Within hours of Davis' death, Dause was back up in the air with skydiving students.

"We didn't slow down at all," Dause said. "She wouldn't want us to stop."

FAA seeks clues from sky diver's video camera

The Record

(Published April 2, 2001)

ACAMPO -- Authorities said Sunday it will take more time to determine what happened in the final moments of parachutist Janice Irene Davis' life, because the video camera she was carrying broke on impact.

The Federal Aviation Administration this week will begin attempting to repair a videotape that was inside the shattered camera. It may show why the 49-year-old Hollister woman's main parachute failed to open during a Saturday afternoon dive at the Parachute Center in Acampo, San Joaquin County coroner's Deputy Tom Scott said.


Meanwhile, coroner's officials Sunday said Davis died on impact from injuries she sustained in the fall.
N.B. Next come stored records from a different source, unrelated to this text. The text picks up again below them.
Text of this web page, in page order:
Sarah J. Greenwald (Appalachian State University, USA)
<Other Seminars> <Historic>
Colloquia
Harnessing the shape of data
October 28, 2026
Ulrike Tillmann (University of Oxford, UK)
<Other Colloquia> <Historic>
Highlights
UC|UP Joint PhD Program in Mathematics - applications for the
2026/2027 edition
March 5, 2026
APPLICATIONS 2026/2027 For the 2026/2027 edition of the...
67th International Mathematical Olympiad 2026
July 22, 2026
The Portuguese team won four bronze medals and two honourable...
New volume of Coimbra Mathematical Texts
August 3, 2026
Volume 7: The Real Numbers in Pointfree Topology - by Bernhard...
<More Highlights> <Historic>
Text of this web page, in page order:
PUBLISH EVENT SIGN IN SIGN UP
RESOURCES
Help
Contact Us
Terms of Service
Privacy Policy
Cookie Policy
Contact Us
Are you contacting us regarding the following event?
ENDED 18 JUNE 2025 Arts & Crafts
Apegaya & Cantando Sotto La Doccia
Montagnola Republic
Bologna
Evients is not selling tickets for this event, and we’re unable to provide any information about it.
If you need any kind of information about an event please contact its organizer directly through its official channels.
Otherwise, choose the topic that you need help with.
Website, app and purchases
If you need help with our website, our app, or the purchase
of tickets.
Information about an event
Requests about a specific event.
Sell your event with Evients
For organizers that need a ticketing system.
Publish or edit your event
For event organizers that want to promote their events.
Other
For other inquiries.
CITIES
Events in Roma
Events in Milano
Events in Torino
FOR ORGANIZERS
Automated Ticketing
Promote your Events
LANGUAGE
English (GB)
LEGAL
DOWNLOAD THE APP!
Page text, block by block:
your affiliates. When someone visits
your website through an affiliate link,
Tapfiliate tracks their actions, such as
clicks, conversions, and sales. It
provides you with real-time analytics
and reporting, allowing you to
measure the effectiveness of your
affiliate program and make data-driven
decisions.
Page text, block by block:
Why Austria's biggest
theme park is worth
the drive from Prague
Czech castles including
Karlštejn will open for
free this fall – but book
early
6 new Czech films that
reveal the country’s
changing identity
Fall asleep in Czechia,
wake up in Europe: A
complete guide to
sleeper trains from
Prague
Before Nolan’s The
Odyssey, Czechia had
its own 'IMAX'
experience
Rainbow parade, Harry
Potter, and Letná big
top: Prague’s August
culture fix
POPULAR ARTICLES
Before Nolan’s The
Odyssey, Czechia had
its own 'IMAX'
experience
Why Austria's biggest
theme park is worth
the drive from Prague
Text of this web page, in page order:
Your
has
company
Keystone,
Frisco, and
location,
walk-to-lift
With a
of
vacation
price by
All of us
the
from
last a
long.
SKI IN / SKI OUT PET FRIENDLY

Davis landed in a vineyard about 300 yards south of Jahant Road, just west of Highway 99, shortly after 2 p.m. Saturday.

She was an experienced parachutist hired to videotape two other jumpers Saturday, those who knew her said.

Authorities believe Davis fell 13,000 feet to her death. Her main chute apparently failed to open correctly and her backup chute got caught on the video camera attached to her helmet, officials said.

Scott said the FAA has taken over the investigation.

"We know nobody pushed her out of the plane, we know nobody toyed with the chute," he said. "As far as our investigation is concerned, we don't go any farther than the toxicology reports."

Investigators from the FAA's Oakland Flight Standards District Office could not be contacted Sunday.